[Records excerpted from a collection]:
= = = = =

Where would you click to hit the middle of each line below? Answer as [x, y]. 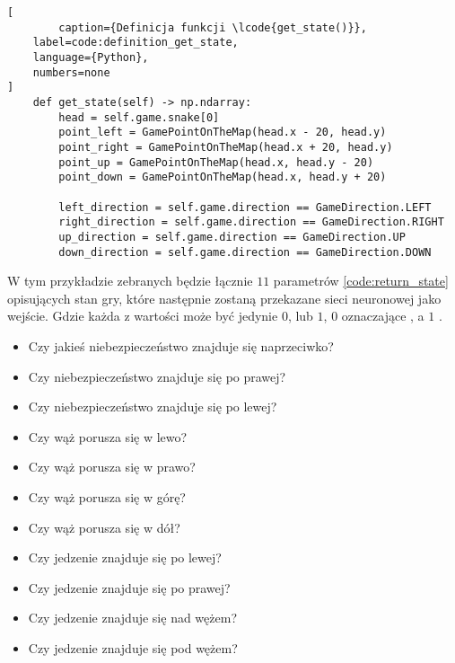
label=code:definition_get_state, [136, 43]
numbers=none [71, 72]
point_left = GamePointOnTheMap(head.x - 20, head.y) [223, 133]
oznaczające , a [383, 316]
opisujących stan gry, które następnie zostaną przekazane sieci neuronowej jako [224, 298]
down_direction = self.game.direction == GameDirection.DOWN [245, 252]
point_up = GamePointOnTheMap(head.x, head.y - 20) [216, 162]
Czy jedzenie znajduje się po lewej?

= = = = =

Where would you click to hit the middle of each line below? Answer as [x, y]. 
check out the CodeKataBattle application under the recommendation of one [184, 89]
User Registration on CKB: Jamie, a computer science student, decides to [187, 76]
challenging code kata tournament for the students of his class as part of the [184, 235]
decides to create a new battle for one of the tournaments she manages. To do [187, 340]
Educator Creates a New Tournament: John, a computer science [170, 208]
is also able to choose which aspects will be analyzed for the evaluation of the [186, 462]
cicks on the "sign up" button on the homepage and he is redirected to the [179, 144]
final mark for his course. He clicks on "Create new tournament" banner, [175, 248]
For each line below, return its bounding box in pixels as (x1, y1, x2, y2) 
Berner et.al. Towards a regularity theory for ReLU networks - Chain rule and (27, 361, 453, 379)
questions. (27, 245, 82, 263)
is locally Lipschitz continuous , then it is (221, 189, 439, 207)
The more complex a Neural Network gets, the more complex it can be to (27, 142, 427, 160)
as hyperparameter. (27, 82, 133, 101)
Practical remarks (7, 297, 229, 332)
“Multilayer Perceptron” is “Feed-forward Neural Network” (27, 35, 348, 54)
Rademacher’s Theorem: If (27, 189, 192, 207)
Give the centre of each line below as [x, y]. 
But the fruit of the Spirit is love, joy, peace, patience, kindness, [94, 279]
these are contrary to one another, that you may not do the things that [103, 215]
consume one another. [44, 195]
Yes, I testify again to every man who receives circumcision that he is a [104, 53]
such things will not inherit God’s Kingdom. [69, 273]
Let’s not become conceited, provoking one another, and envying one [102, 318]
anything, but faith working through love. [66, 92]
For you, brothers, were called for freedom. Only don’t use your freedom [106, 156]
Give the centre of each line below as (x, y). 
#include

= = = = =

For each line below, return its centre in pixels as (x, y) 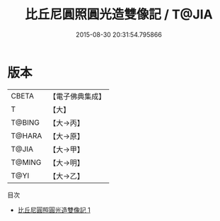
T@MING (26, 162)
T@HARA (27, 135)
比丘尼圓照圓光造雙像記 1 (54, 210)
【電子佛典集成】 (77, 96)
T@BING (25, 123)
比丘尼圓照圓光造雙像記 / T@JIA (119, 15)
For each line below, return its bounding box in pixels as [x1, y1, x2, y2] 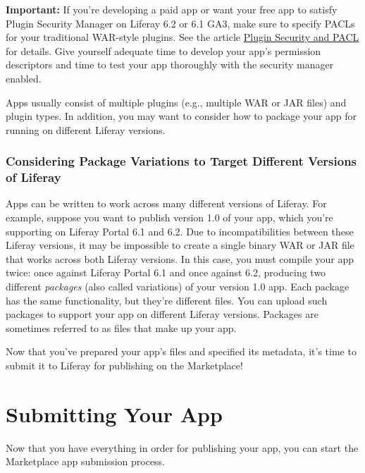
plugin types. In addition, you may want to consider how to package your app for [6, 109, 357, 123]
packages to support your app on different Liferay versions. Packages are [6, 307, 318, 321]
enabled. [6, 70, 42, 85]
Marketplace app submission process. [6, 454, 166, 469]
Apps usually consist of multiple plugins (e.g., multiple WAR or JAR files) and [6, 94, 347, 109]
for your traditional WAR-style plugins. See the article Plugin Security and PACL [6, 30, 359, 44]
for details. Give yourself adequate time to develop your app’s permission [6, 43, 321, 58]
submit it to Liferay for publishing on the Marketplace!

= = = = =

[WORK INSTRUCTION]: Would you print exactly, and only, the lines of the data above from the line with "these are contrary" through the line with "Let’s not become", inclusive?

[REPLY TO THE TASK]:
these are contrary to one another, that you may not do the things that [103, 215]
consume one another. [44, 195]
Yes, I testify again to every man who receives circumcision that he is a [104, 53]
such things will not inherit God’s Kingdom. [69, 273]
Let’s not become conceited, provoking one another, and envying one [102, 318]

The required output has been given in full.